* [What you should do]
Only the stretch below from the line holding "From first enquiry" through the line holding "Foundation laid for 650 bed" should be restated, word for word and with both ends included; pictures stay out.

* [Source information]
BEGIN
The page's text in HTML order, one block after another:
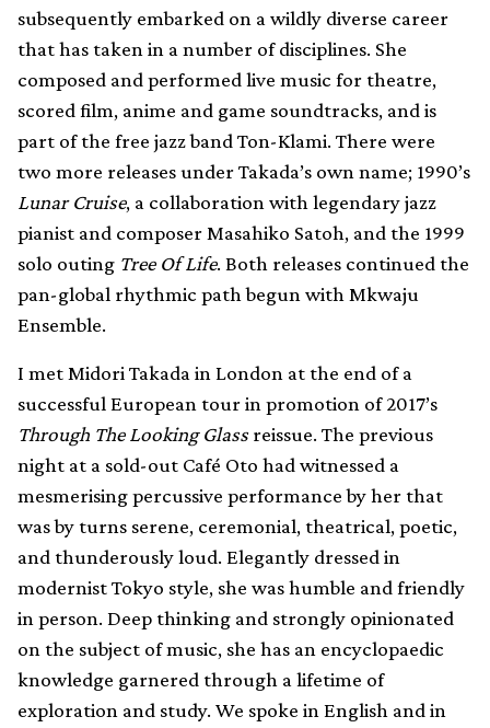
subsequently embarked on a wildly diverse career
that has taken in a number of disciplines. She
composed and performed live music for theatre,
scored film, anime and game soundtracks, and is
part of the free jazz band Ton-Klami. There were
two more releases under Takada’s own name; 1990’s
Lunar Cruise, a collaboration with legendary jazz
pianist and composer Masahiko Satoh, and the 1999
solo outing Tree Of Life. Both releases continued the
pan-global rhythmic path begun with Mkwaju
Ensemble.
I met Midori Takada in London at the end of a
successful European tour in promotion of 2017’s
Through The Looking Glassreissue. The previous
night at a sold-out Café Oto had witnessed a
mesmerising percussive performance by her that
was by turns serene, ceremonial, theatrical, poetic,
and thunderously loud. Elegantly dressed in
modernist Tokyo style, she was humble and friendly
in person. Deep thinking and strongly opinionated
on the subject of music, she has an encyclopaedic
knowledge garnered through a lifetime of
exploration and study. We spoke in English and in
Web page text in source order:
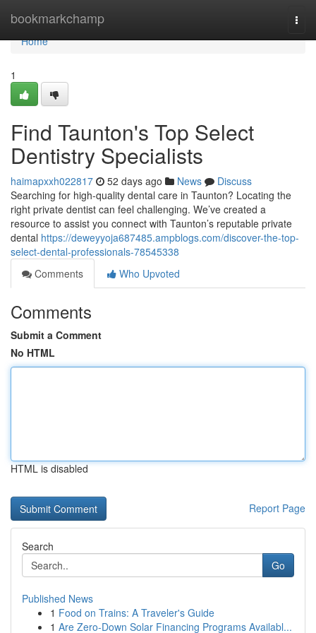
bookmarkchamp
Home
Home
1
Find Taunton's Top Select
Dentistry Specialists
haimapxxh022817 52 days ago News
Discuss
Searching for high-quality dental care in Taunton? Locating the
right private dentist can feel challenging. We’ve created a
resource to assist you connect with Taunton’s reputable private
dental https://deweyyoja687485.ampblogs.com/discover-the-top-
select-dental-professionals-78545338
Comments
Who Upvoted
Comments
Submit a Comment
No HTML
HTML is disabled
Report Page
Search
Go
Published News
1 Food on Trains: A Traveler's Guide
1 Are Zero-Down Solar Financing Programs Availabl...
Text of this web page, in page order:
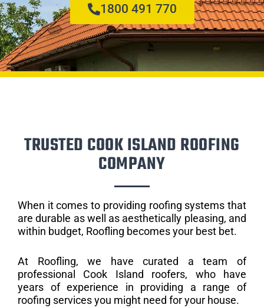
1800 491 770
TRUSTED COOK ISLAND ROOFING
COMPANY
When it comes to providing roofing systems that
are durable as well as aesthetically pleasing, and
within budget, Roofling becomes your best bet.
At Roofling, we have curated a team of
professional Cook Island roofers, who have
years of experience in providing a range of
roofing services you might need for your house.
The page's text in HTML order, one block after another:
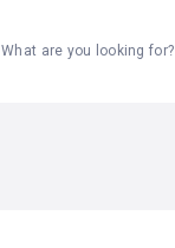
What are you looking for?
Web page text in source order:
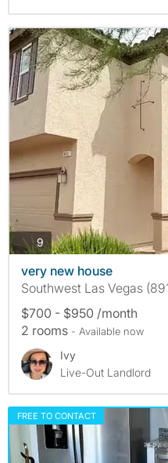
9 photos
very new house
Southwest Las Vegas
$700 - $950 /month
2 rooms - Available now
Ivy
Live-Out Landlord
FREE TO CONTACT
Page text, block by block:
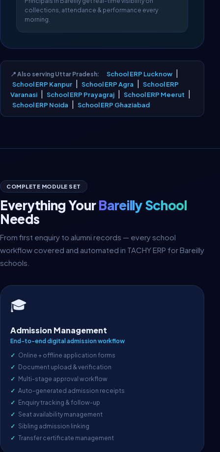
collections, attendance & performance every
morning.
📍 Also serving Uttar Pradesh: School ERP Lucknow
School ERP Kanpur School ERP Agra
School ERP
Varanasi
School ERP Prayagraj School ERP Meerut
School ERP Noida School ERP Ghaziabad
COMPLETE MODULE SET
Everything YourBareilly School
Needs
From first enquiry to alumni records — every school
workflow covered and automated in TACHY ERP for Bareilly
schools.
🎓
Admission Management
End-to-end digital admission workflow
Online + offline application forms
Document upload & verification
Multi-stage approval workflow
Auto-generated admission receipts
Enquiry tracking & follow-up
Seat availability management
Sibling admission linking
Transfer certificate management
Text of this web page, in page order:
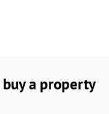
a property
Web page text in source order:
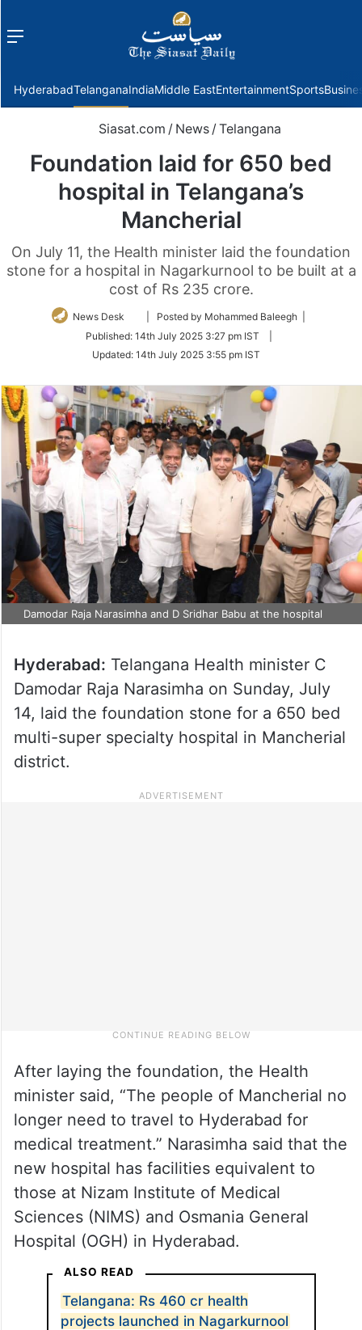
Menu
HyderabadTelanganaIndiaMiddle EastEntertainmentSports
Siasat.com / News /Telangana
Foundation laid for 650 bed
hospital in Telangana’s
Mancherial
On July 11, the Health minister laid the foundation
stone for a hospital in Nagarkurnool to be built at a
cost of Rs 235 crore.
News Desk
Follow
Twitter
| Posted by Mohammed Baleegh |
Published: 14th July 2025 3:27 pm IST
Updated: 14th July 2025 3:55 pm IST
Damodar Raja Narasimha and D Sridhar Babu at the hospital
Hyderabad: Telangana Health minister C
Damodar Raja Narasimha on Sunday, July
14, laid the foundation stone for a 650 bed
multi-super specialty hospital in Mancherial
district.
After laying the foundation, the Health
minister said, “The people of Mancherial no
longer need to travel to Hyderabad for
medical treatment.” Narasimha said that the
new hospital has facilities equivalent to
those at Nizam Institute of Medical
Sciences (NIMS) and Osmania General
Hospital (OGH) in Hyderabad.
ALSO READ
Telangana: Rs 460 cr health
projects launched in Nagarkurnool
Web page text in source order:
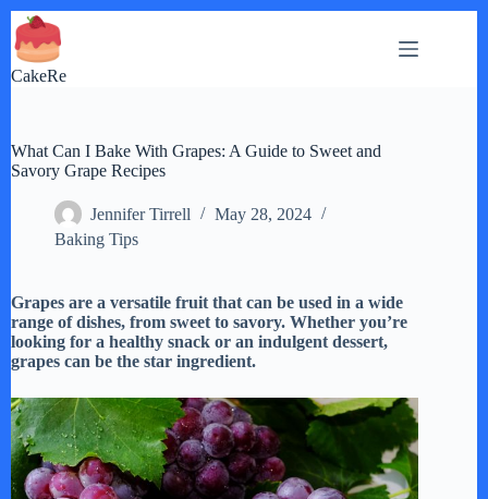
Skip
to
content
CakeRe
What Can I Bake With Grapes: A Guide to Sweet and
Savory Grape Recipes
Jennifer Tirrell
May 28, 2024
Baking Tips
Grapes are a versatile fruit that can be used in a wide
range of dishes, from sweet to savory. Whether you’re
looking for a healthy snack or an indulgent dessert,
grapes can be the star ingredient.
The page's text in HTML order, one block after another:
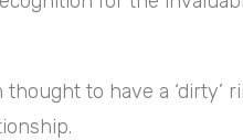
thought to have a
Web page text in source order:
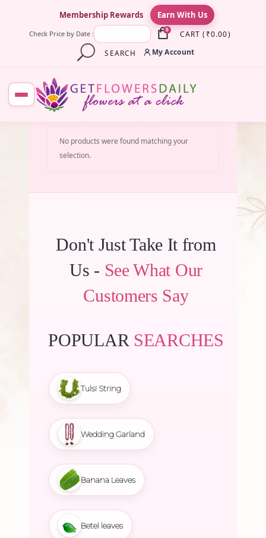
Membership Rewards Earn With Us
Check Price by Date : 0 CART ( ₹0.00)
SEARCH
My Account
No products were found matching your
selection.
Don't Just Take It from
Us - See What Our
Customers Say
POPULAR SEARCHES
Tulsi String
Wedding Garland
Banana Leaves
Betel leaves
END
* [Solution for this exercise]
From first enquiry to alumni records — every school
workflow covered and automated in TACHY ERP for Bareilly
schools.
🎓
Admission Management
End-to-end digital admission workflow
Online + offline application forms
Document upload & verification
Multi-stage approval workflow
Auto-generated admission receipts
Enquiry tracking & follow-up
Seat availability management
Sibling admission linking
Transfer certificate management
Text of this web page, in page order:
a property
Web page text in source order:
Menu
HyderabadTelanganaIndiaMiddle EastEntertainmentSports
Siasat.com / News /Telangana
Foundation laid for 650 bed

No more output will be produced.